Lars EidingerSein oder nicht Sein
Deutschland | 2022 | FSK TBA
Vielleicht ein wenig früh für ein Biopic über Lars Eidinger. Spannend ist es trotzdem, denn Regisseur Reiner Holzemer nähert sich ihm über seine Schauspielkunst und seine künstlerische Biografie. Zum ersten Mal zeigt Deutschlands vielleicht außergewöhnlichster Schauspieler hier, wie er seine Rollen erarbeitet und gibt einen intimen Einblick in seine Arbeitsweise, die von großer Improvisationslust geprägt ist.
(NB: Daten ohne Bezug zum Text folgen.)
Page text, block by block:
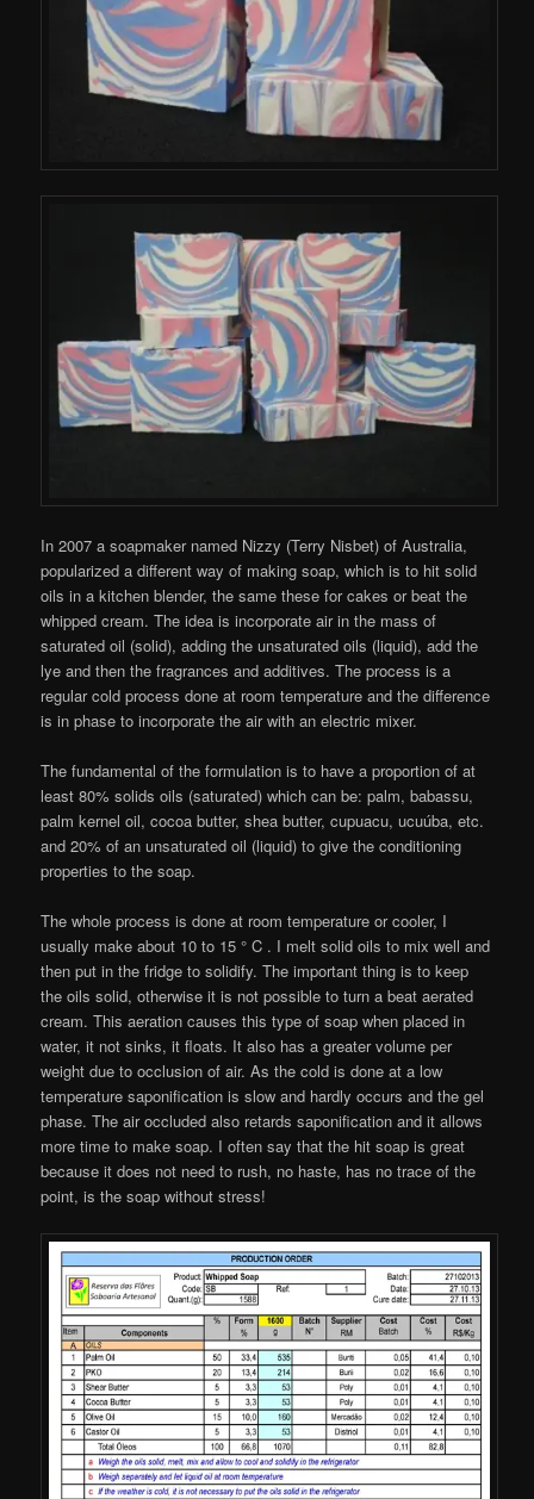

Eine Rolle spielen, den Begriff versteht er gar nicht. Er eignet sich seine Rolle an, macht sie zum Schauplatz seiner selbst, legt alles in sie hinein, was in ihm steckt. Er will ihr nicht gerecht werden, sondern sie soll ihm gerecht werden. Er gibt immer 100 Prozent, manchmal vielleicht auch mehr, dann steht er wieder in den Schlagzeilen, doch in diesen Kategorien denkt er nicht. Er arbeitet für sein Leben gern, was soll er denn zu Hause rumsitzen? Dort kann er nicht einmal üben, weil ihm ein Anspielpartner fehlt. Alleine nur für sich funktioniert Schauspielern nicht.
Er ist ans Theater gegangen, weil er sich hier verstanden fühlt, zuhause hatte man ihn nie verstanden, und so musste er sich einen anderen Ort suchen. Nicht verstanden fühlt er sich auch von den Kritikern, die seine Bilder mit der Aldi-Tüte vor einem Obdachlosen Camp nicht verstanden haben. “Wollten die auch gar nicht, die wollten nur die Schlagzeile”, sagt er. Trotzdem tangieren ihn solche Zeitungsartikel, denn Theater spielen heißt, sich zu involvieren, Reaktion zu evozieren, egal ob von Publikum oder Presse.
Holzemer zählt nicht nur seine Stationen wie zum Beispiel die Ernst Busch Schauspielschule auf, wo er in einem starken Jahrgang unter anderem mit Devid Striesow studierte, er begleitet ihn mit der Kamera, zu den Salzburger Festspielen, wo er sich 2021 die Hauptrolle des ‘”Jedermann” erarbeitet und zu Dreharbeiten nach Paris, besucht ihn in Paris bei den Dreharbeiten zu der Serie IRMA VEP von Olivier Assayas, wo er Statement von Kolleg:innen wie Isabelle Huppert einfängt, und beobachtet schließlich die intensive Zusammenarbeit mit Thomas Ostermeier an der Berliner Schaubühne.
So bringt Holzemer uns die Ausnahme-Erscheinung des Deutschen Theaters näher und findet sogar eine schlüssige Erklärung dafür, warum die einen ihn lieben und die anderen ihn hassen.